- Exercise instructions -
In the entries below, find the line with "De student geeft" and the line with "existiendo una documentación". Return those two lines and all lines between them, exactly.

Stored data:
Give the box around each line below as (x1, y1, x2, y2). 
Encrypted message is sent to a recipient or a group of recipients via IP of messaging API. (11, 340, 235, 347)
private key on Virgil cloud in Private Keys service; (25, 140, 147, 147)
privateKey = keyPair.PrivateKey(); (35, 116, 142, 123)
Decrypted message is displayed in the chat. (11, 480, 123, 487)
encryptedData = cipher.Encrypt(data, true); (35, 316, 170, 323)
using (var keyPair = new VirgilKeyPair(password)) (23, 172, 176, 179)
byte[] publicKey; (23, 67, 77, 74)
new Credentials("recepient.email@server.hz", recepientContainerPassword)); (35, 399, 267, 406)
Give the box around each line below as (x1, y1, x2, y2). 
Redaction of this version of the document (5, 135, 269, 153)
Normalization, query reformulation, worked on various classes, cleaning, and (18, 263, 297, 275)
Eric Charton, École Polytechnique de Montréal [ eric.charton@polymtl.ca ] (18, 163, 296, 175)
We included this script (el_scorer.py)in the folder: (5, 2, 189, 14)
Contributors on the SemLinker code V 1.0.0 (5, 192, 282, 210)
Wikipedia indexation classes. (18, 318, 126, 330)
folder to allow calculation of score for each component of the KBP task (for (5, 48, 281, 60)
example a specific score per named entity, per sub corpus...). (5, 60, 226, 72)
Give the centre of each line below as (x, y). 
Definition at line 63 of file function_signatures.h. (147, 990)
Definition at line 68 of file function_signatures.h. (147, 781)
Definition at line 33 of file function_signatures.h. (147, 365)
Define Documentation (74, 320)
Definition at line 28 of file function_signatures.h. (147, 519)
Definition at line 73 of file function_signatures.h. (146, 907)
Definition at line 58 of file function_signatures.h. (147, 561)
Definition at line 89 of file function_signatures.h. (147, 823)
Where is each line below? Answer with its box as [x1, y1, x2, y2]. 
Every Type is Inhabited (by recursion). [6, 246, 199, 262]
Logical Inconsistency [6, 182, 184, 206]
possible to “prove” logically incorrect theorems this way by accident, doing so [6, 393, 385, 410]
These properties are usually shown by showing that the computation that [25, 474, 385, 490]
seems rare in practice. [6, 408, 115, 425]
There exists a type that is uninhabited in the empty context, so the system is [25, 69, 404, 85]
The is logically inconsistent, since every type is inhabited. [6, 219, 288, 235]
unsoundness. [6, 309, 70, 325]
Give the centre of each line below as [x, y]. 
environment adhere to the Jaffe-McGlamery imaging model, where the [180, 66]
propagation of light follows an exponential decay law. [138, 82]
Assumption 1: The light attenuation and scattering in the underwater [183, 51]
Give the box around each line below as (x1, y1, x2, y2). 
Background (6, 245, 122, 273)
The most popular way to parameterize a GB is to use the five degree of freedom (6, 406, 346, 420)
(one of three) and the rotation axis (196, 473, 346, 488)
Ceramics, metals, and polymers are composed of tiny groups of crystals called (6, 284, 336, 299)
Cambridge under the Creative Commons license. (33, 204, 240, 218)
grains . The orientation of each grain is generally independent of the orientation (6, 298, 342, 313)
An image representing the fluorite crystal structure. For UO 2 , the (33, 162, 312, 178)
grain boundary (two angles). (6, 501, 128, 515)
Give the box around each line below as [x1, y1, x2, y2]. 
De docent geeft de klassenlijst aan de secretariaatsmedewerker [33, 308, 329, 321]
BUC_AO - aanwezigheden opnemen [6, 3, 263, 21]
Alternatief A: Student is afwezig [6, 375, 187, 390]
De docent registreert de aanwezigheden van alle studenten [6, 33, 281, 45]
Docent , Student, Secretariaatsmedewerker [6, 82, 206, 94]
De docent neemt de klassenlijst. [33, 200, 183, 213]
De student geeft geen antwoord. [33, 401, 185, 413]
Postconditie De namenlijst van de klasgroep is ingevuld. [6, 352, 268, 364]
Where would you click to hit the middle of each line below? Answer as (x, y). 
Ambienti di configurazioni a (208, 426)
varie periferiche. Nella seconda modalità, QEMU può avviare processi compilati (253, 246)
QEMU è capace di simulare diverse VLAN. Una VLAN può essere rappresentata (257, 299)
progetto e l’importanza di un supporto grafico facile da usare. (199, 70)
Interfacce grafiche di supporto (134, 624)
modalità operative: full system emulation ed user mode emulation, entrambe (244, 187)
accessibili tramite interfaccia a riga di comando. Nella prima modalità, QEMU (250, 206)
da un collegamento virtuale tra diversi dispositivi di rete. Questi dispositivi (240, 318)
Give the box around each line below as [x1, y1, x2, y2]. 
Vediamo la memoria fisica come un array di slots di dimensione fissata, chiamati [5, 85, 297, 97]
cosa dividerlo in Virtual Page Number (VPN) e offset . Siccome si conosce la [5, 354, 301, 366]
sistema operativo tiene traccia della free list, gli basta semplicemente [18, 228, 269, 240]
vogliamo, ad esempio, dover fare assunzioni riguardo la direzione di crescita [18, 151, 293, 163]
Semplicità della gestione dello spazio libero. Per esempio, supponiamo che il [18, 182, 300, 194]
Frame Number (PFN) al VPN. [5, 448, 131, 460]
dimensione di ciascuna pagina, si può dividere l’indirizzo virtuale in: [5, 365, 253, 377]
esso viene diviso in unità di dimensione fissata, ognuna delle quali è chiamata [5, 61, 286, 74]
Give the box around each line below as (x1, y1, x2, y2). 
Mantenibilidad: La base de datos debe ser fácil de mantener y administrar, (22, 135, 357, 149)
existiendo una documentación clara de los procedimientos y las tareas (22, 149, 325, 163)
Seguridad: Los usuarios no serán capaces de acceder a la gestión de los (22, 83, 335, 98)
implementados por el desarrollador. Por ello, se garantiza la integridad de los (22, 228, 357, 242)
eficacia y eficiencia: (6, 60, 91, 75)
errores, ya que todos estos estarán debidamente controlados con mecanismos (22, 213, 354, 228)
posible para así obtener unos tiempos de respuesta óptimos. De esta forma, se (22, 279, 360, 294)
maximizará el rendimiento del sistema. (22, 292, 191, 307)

- Reply to the task -
De student geeft geen antwoord. [33, 401, 185, 413]
Postconditie De namenlijst van de klasgroep is ingevuld. [6, 352, 268, 364]
Where would you click to hit the middle of each line below? Answer as (x, y). 
Ambienti di configurazioni a (208, 426)
varie periferiche. Nella seconda modalità, QEMU può avviare processi compilati (253, 246)
QEMU è capace di simulare diverse VLAN. Una VLAN può essere rappresentata (257, 299)
progetto e l’importanza di un supporto grafico facile da usare. (199, 70)
Interfacce grafiche di supporto (134, 624)
modalità operative: full system emulation ed user mode emulation, entrambe (244, 187)
accessibili tramite interfaccia a riga di comando. Nella prima modalità, QEMU (250, 206)
da un collegamento virtuale tra diversi dispositivi di rete. Questi dispositivi (240, 318)
Give the box around each line below as [x1, y1, x2, y2]. 
Vediamo la memoria fisica come un array di slots di dimensione fissata, chiamati [5, 85, 297, 97]
cosa dividerlo in Virtual Page Number (VPN) e offset . Siccome si conosce la [5, 354, 301, 366]
sistema operativo tiene traccia della free list, gli basta semplicemente [18, 228, 269, 240]
vogliamo, ad esempio, dover fare assunzioni riguardo la direzione di crescita [18, 151, 293, 163]
Semplicità della gestione dello spazio libero. Per esempio, supponiamo che il [18, 182, 300, 194]
Frame Number (PFN) al VPN. [5, 448, 131, 460]
dimensione di ciascuna pagina, si può dividere l’indirizzo virtuale in: [5, 365, 253, 377]
esso viene diviso in unità di dimensione fissata, ognuna delle quali è chiamata [5, 61, 286, 74]
Give the box around each line below as (x1, y1, x2, y2). 
Mantenibilidad: La base de datos debe ser fácil de mantener y administrar, (22, 135, 357, 149)
existiendo una documentación clara de los procedimientos y las tareas (22, 149, 325, 163)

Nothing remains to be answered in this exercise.